Tags: Alan Milburn, Recruitment, Tuition fees

It’s shameful that after 12 years of a labour government we are in an even more divided and financially unequal society than under the Tories. If that’s what the government wants to change then I’m all for it, but I’ll believe it when I see it!. It’s essential that medicine is opened up to the less well-off - the fees must be reduced substantially for poorer students. There are plenty of good state-school pupils from non-medical families with “self-confidence, drive and ambition” who wish to do medicine but are put off, either by the fees, or the elitest image we still have. Also it’s much easier to get the work experience necessary for the CV if you know the “right” people - we still have 6th formers coming into work with colleagues to “get experience” and every single one of them recently has been from a private school.

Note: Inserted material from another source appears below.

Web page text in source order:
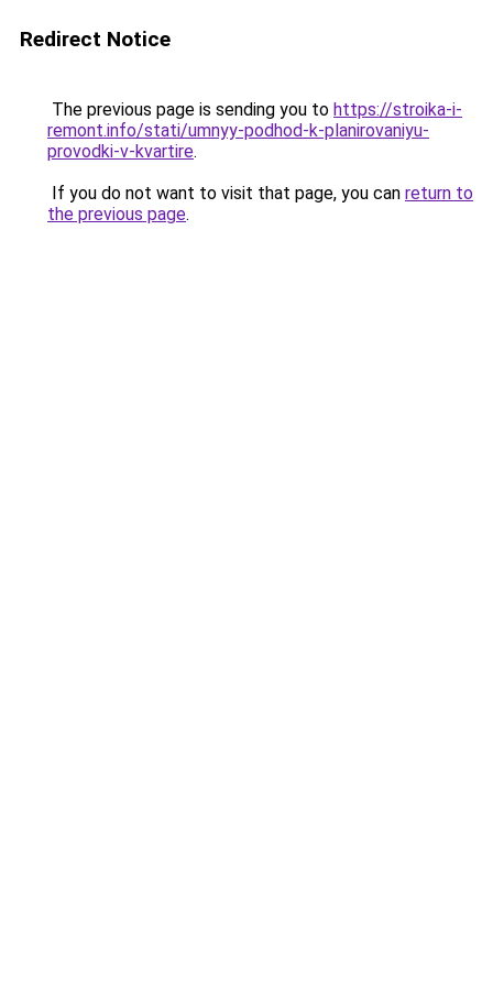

“There are plenty of good state-school pupils from non-medical families with self-confidence, drive and ambition”, you’re right. Unfortunately most of them want to get onto a reality TV show instead of spending 5 years plus getting into debt, with no promise of a job at the end of it anymore…
The number of children going to private school has increased by 30% under the Labour government. Kids from poorer backgrounds are going to have jump a long queue…
I don’t think the Milburn Report has much credibility. Tuition fees are obviously the biggest barrier and that wasn’t even allowed to be part of the remit of the report. It’s a bunch of New Labour cronies looking to apportion blame onto the professions rather than looking at the success of their own policies.
Wonder which comprehensive Tim Crocker-Buque attended? Bit harsh maybe. At least, he’s fighting for the little man.
So “medicine is becoming socially more exclusive”? What’s the problem? The punters want the best medical treatment dont they? Does anyone seriously think a sick person gives a damn whether their doctor comes from the higher or the lower echelons of society? What they want is a bright, well educated doctor. Its only socialist nerds, and look what THEY’Ve done to the NHS, who prattle on with this mantra that the lower classes need to be involved in medical care. Does anyone ask whether engineers, or architects, or nurses, or dustmen come from the full social spectrum? I think not. And if the government is really concerned about this, then let them spend the money on properly educating those it suggests are missing out on being doctors.
the problem, Dr Pragmatist, is one of equality and fairness. And remember what a complete mess the NHS was before 1997, if you can remember that far back? 18 months wait for a hip replacement and desperate understaffing - long before your “socialist nerds” got a look in.
No, the patients don’t care what social stratum their doctor comes from - but they do want a good doctor who they can communciate with, and that may not always mean someone who went to private school or whose father was a neurosurgeon. THey may (horrors!) also fancy their own children having an opportunity to be doctors and joining the band of the well-off who can afford private schools if they wish, large cars and expensive houses.
This is not an argument about the medical profession alone but about reducing inequality in our society by opening up long expensive courses to people from all backgrounds based on ability and not connections or money. Ultimately that will work to the advantage of all.